[RECORDS FOR THIS EXERCISE Boundary: Start]
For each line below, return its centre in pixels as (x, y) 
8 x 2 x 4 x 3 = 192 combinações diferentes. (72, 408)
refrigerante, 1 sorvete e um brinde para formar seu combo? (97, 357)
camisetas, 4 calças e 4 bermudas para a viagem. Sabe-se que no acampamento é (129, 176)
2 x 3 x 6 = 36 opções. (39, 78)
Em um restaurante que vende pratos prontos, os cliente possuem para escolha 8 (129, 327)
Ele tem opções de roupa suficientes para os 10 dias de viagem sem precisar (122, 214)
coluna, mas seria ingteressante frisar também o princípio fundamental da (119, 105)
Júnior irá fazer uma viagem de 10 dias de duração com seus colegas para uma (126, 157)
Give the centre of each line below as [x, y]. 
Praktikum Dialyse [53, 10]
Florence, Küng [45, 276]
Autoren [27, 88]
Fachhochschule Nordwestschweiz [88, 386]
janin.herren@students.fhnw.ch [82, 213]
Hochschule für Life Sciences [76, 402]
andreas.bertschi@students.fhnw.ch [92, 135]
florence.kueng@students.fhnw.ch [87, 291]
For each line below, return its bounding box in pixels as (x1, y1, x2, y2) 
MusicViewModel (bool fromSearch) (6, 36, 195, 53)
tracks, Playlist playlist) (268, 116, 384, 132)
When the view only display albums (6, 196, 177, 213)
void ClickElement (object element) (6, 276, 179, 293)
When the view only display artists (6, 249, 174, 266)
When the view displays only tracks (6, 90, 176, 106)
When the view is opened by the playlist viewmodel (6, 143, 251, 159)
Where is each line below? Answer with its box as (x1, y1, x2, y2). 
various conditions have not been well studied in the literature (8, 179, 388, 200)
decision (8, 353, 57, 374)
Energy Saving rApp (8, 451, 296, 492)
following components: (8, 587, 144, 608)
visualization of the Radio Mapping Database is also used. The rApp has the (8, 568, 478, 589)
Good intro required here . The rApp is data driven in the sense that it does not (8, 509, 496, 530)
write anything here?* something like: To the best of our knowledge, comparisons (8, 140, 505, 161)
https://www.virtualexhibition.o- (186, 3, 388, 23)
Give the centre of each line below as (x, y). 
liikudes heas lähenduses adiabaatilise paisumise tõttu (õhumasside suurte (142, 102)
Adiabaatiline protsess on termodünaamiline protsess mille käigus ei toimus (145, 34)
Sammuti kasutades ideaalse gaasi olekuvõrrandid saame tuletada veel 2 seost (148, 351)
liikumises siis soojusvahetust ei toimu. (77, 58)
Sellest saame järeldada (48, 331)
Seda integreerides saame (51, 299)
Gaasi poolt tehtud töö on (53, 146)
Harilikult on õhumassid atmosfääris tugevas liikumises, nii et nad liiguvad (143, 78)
[RECORDS FOR THIS EXERCISE Boundary: End]
[RECORDS FOR THIS EXERCISE Boundary: Start]
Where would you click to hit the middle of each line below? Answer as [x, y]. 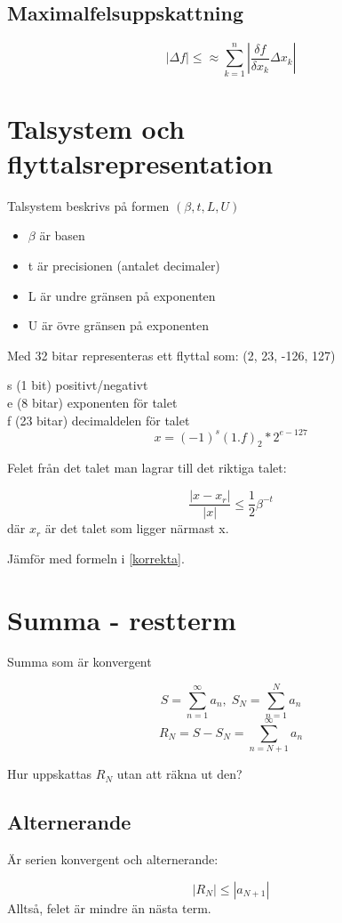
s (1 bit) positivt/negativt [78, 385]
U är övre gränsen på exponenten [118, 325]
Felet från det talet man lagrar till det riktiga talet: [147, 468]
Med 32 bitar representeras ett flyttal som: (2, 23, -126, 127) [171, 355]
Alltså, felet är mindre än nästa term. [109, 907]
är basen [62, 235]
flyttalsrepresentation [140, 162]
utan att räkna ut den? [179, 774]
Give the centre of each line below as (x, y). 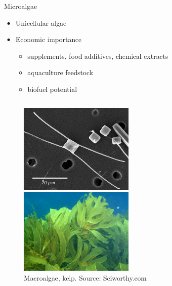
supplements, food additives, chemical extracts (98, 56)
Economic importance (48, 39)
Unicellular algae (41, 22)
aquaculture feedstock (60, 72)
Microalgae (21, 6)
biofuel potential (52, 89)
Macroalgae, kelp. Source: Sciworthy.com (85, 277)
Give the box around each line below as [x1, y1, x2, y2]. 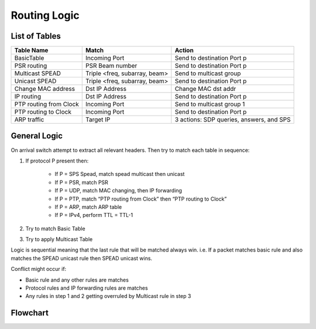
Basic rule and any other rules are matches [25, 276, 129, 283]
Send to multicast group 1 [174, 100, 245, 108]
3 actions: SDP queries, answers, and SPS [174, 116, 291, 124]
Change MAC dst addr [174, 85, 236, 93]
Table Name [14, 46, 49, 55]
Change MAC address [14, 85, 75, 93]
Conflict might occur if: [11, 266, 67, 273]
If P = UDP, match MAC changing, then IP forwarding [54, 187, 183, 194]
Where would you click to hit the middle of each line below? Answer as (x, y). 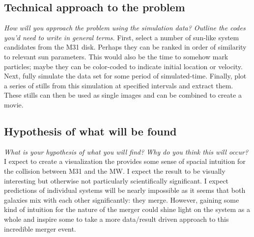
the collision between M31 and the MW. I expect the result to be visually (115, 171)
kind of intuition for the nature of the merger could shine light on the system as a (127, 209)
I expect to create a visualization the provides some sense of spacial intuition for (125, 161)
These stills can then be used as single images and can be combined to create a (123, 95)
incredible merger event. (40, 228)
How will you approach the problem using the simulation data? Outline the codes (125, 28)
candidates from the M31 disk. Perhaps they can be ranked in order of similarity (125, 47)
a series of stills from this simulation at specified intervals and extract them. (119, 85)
[RECORDS FOR THIS EXERCISE Boundary: End]
[RECORDS FOR THIS EXERCISE Boundary: Start]
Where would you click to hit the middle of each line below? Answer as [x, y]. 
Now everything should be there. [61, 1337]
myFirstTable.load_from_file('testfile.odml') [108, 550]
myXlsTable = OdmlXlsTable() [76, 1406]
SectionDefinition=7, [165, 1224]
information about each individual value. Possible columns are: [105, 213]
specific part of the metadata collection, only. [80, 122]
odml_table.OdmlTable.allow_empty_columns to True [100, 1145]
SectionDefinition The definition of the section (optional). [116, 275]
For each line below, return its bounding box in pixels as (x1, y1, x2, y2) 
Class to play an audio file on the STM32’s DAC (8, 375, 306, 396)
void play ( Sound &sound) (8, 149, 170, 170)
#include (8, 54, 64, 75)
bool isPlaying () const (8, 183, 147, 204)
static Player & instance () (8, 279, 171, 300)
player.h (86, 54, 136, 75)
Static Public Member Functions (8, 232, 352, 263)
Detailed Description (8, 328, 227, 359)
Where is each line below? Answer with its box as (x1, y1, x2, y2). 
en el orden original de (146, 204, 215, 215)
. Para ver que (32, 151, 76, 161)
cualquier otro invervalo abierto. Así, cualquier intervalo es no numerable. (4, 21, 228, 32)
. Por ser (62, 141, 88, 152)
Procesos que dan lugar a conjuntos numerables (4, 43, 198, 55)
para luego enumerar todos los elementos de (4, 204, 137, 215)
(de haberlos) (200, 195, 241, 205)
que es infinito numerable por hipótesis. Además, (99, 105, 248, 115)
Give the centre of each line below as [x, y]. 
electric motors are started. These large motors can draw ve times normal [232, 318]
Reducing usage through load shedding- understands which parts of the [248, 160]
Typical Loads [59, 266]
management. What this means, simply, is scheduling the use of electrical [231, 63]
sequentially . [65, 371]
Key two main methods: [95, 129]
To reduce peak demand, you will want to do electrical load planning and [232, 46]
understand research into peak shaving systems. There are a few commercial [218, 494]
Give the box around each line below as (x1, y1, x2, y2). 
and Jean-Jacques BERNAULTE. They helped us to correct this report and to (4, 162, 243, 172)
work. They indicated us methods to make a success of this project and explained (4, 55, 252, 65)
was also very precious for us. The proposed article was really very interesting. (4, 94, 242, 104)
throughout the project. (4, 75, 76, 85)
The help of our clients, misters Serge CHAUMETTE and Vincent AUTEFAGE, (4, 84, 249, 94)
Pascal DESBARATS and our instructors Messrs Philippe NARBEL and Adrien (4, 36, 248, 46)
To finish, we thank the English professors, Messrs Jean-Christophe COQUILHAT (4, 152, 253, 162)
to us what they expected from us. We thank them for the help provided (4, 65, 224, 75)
[RECORDS FOR THIS EXERCISE Boundary: End]
◆ WHAT THE TASK REQUIRES:
Which lines in the data above hold the string "saame"? Show each one.

◆ TASK OUTPUT:
Sammuti kasutades ideaalse gaasi olekuvõrrandid saame tuletada veel 2 seost (148, 351)
Sellest saame järeldada (48, 331)
Seda integreerides saame (51, 299)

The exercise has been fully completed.